* [What is expected] The word "cookies" marks the lines to keep; find each one in the data and copy it.
******************************
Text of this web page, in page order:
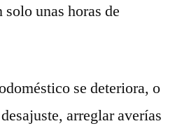
unas horas de
se deteriora, o
arreglar averías
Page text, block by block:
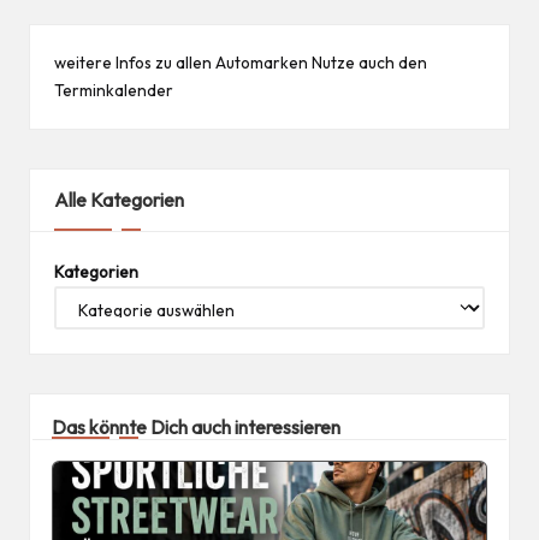
weitere Infos zu allen Automarken Nutze auch den
Terminkalender
Alle Kategorien
Kategorien
Das könnte Dich auch interessieren
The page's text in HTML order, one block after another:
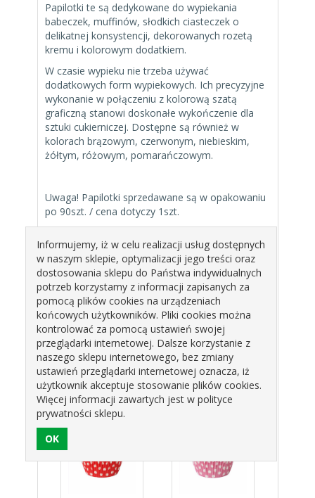
Papilotki te są dedykowane do wypiekania
babeczek, muffinów, słodkich ciasteczek o
delikatnej konsystencji, dekorowanych rozetą
kremu i kolorowym dodatkiem.
W czasie wypieku nie trzeba używać
dodatkowych form wypiekowych. Ich precyzyjne
wykonanie w połączeniu z kolorową szatą
graficzną stanowi doskonałe wykończenie dla
sztuki cukierniczej. Dostępne są również w
kolorach brązowym, czerwonym, niebieskim,
żółtym, różowym, pomarańczowym.
Uwaga! Papilotki sprzedawane są w opakowaniu
po 90szt. / cena dotyczy 1szt.
Produkty pokrewne
Informujemy, iż w celu realizacji usług dostępnych
w naszym sklepie, optymalizacji jego treści oraz
dostosowania sklepu do Państwa indywidualnych
potrzeb korzystamy z informacji zapisanych za
pomocą plików cookies na urządzeniach
końcowych użytkowników. Pliki cookies można
kontrolować za pomocą ustawień swojej
przeglądarki internetowej. Dalsze korzystanie z
naszego sklepu internetowego, bez zmiany
ustawień przeglądarki internetowej oznacza, iż
użytkownik akceptuje stosowanie plików cookies.
Więcej informacji zawartych jest w polityce
prywatności sklepu.
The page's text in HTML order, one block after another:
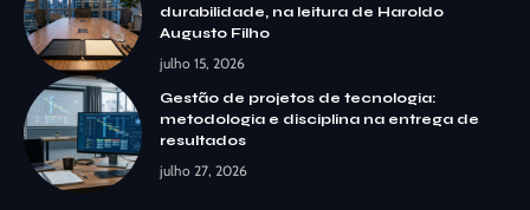
durabilidade, na leitura de Haroldo
Augusto Filho
julho 15, 2026
Gestão de projetos de tecnologia:
metodologia e disciplina na entrega de
resultados
julho 27, 2026
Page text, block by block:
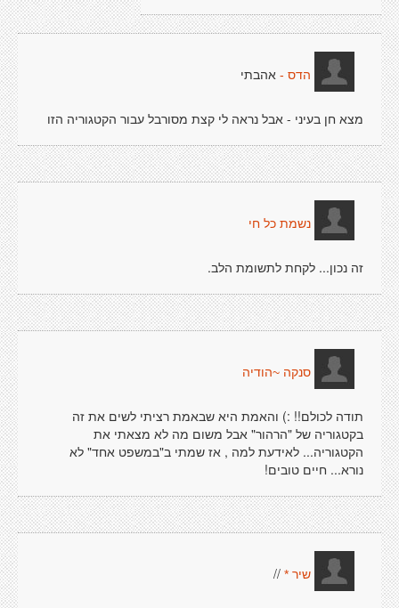
הדס - אהבתי
מצא חן בעיני - אבל נראה לי קצת מסורבל עבור הקטגוריה הזו
נשמת כל חי
זה נכון... לקחת לתשומת הלב.
סנקה ~הודיה
תודה לכולם!! :) והאמת היא שבאמת רציתי לשים את זה
בקטגוריה של "הרהור" אבל משום מה לא מצאתי את
הקטגוריה... לאידעת למה , אז שמתי ב"במשפט אחד" לא
נורא... חיים טובים!
שיר * //
******************************
* [Finished task]
pomocą plików cookies na urządzeniach
końcowych użytkowników. Pliki cookies można
użytkownik akceptuje stosowanie plików cookies.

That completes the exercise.